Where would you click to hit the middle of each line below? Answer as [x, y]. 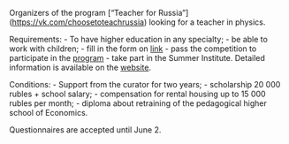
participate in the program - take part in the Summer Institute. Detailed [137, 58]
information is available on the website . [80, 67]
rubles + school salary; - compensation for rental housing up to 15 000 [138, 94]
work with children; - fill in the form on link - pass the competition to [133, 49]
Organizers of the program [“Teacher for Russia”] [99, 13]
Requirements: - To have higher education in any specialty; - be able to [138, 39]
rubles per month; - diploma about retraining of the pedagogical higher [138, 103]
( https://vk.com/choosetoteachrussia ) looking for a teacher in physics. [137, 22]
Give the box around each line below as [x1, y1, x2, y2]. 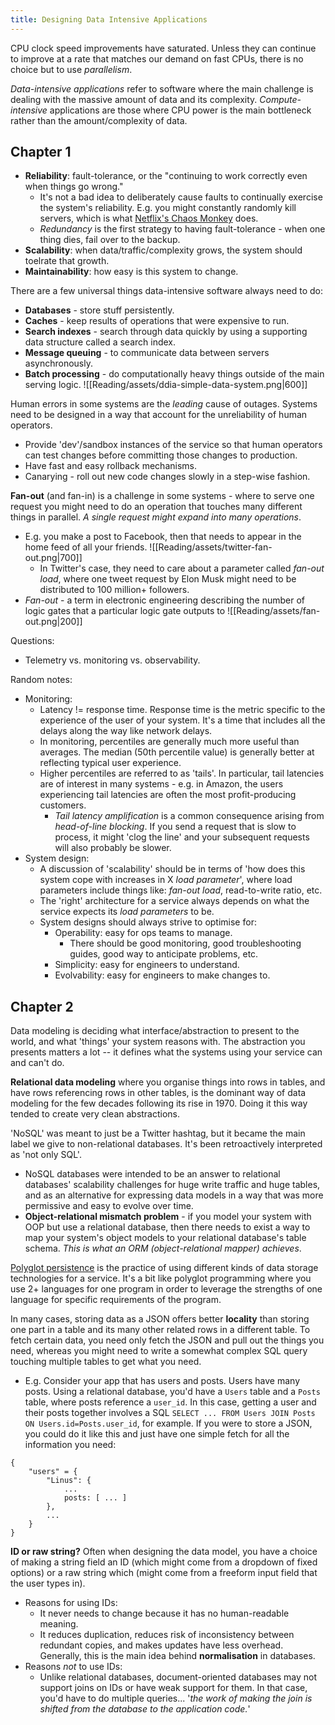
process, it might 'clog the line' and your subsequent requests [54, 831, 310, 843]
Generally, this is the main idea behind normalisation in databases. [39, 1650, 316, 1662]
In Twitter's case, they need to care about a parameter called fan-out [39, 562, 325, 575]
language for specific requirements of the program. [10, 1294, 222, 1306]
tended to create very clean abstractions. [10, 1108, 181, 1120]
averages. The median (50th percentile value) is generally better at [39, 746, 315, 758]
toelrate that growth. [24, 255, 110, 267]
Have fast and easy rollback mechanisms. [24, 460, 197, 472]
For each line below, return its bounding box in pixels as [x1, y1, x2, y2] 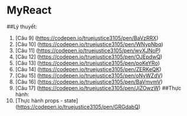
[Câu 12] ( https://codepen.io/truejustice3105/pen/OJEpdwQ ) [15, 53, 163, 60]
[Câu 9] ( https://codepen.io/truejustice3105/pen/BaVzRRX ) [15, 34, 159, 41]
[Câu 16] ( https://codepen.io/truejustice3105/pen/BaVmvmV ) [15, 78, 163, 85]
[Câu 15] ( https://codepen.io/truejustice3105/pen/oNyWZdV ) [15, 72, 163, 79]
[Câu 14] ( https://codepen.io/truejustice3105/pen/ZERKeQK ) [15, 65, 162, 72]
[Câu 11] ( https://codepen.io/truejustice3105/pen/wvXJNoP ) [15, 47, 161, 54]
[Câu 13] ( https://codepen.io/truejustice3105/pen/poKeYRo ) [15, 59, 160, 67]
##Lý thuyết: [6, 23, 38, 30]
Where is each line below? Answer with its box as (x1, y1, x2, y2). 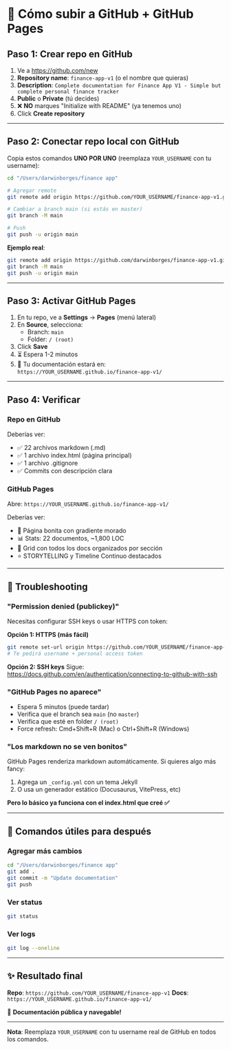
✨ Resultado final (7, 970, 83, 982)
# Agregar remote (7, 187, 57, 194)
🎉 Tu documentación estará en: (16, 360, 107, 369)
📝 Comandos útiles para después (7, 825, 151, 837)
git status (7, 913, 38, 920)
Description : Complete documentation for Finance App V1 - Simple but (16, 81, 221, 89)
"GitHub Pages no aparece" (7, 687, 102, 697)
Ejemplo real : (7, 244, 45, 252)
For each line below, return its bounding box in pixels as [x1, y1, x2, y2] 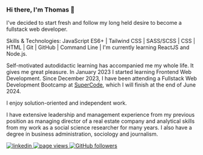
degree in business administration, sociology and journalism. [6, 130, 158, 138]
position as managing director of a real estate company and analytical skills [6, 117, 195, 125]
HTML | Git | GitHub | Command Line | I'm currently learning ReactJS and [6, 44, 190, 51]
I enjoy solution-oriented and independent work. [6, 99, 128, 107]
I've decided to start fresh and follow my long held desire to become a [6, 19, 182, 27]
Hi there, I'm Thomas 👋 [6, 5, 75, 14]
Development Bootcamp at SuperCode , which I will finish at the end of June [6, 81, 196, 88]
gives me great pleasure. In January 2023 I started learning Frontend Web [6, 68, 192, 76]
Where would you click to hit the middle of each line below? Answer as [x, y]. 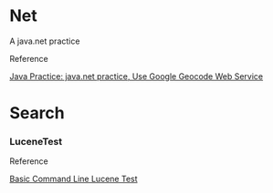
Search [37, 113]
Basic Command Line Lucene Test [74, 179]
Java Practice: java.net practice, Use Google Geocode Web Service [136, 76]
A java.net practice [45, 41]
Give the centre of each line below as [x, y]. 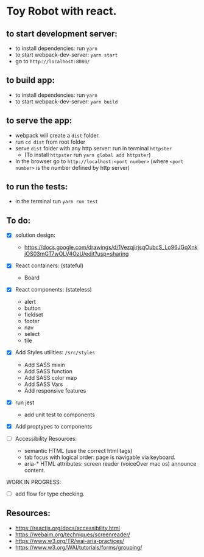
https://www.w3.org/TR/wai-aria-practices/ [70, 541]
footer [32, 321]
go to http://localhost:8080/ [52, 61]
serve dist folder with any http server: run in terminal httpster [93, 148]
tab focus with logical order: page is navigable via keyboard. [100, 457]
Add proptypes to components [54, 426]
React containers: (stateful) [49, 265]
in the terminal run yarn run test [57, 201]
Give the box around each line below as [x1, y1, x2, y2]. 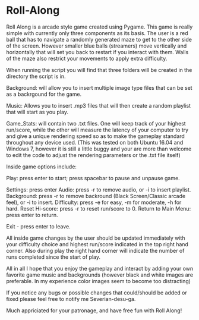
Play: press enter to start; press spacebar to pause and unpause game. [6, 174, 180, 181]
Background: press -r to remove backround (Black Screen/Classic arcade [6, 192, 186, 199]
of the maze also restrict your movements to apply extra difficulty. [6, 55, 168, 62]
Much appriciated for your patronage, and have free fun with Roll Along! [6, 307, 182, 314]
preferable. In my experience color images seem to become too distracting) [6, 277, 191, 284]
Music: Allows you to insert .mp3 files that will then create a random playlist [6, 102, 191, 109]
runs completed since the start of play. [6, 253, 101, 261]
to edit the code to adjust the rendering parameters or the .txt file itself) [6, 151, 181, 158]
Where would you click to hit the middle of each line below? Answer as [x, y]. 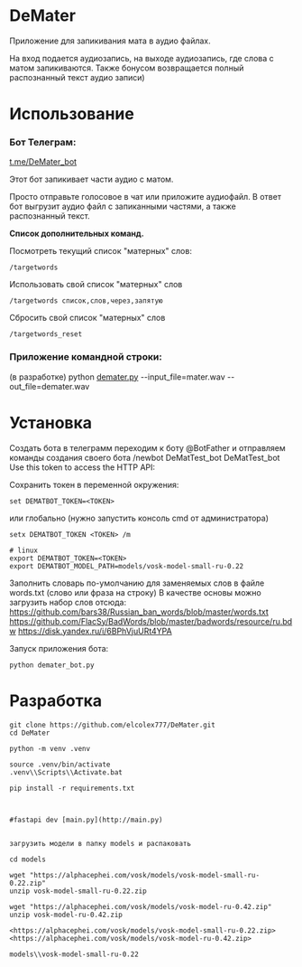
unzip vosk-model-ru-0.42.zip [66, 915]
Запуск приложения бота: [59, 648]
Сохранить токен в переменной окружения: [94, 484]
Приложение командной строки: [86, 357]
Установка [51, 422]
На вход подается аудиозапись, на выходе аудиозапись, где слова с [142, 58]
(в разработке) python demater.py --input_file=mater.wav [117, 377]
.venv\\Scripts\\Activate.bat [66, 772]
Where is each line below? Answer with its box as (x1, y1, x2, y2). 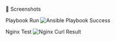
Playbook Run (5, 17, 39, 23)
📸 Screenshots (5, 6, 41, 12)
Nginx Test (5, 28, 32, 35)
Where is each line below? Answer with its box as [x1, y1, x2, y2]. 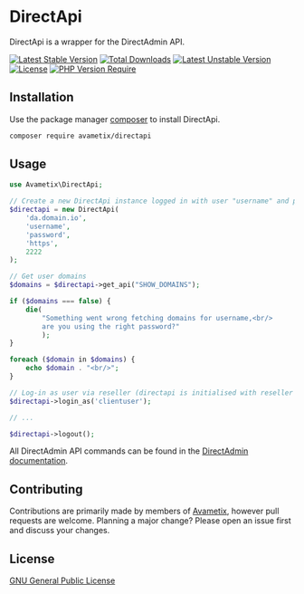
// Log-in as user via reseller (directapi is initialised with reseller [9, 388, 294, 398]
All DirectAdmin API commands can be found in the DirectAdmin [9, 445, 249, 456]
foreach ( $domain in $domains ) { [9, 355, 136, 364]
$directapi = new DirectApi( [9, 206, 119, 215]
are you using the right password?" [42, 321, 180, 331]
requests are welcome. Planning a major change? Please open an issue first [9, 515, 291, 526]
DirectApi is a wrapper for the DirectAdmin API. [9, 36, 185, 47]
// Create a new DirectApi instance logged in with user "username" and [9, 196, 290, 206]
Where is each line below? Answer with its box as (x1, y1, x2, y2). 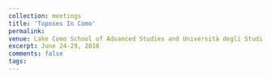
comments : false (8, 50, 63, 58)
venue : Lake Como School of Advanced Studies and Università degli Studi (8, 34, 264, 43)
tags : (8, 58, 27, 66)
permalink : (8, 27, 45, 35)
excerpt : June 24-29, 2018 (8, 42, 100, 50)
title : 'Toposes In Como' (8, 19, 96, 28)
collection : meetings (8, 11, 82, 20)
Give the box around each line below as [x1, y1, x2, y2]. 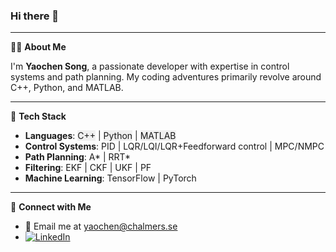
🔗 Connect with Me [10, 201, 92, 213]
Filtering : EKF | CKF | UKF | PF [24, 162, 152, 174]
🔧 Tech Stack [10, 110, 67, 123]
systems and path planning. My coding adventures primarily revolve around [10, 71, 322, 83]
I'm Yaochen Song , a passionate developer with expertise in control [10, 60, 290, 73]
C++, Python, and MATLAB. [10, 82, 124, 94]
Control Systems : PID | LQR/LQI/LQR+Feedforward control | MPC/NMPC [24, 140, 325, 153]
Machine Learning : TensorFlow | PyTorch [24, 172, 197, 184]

════════

Report each line of the entries where the word "about" occurs.

rubles per month; - diploma about retraining of the pedagogical higher [138, 103]
In Twitter's case, they need to care about a parameter called fan-out [39, 562, 325, 575]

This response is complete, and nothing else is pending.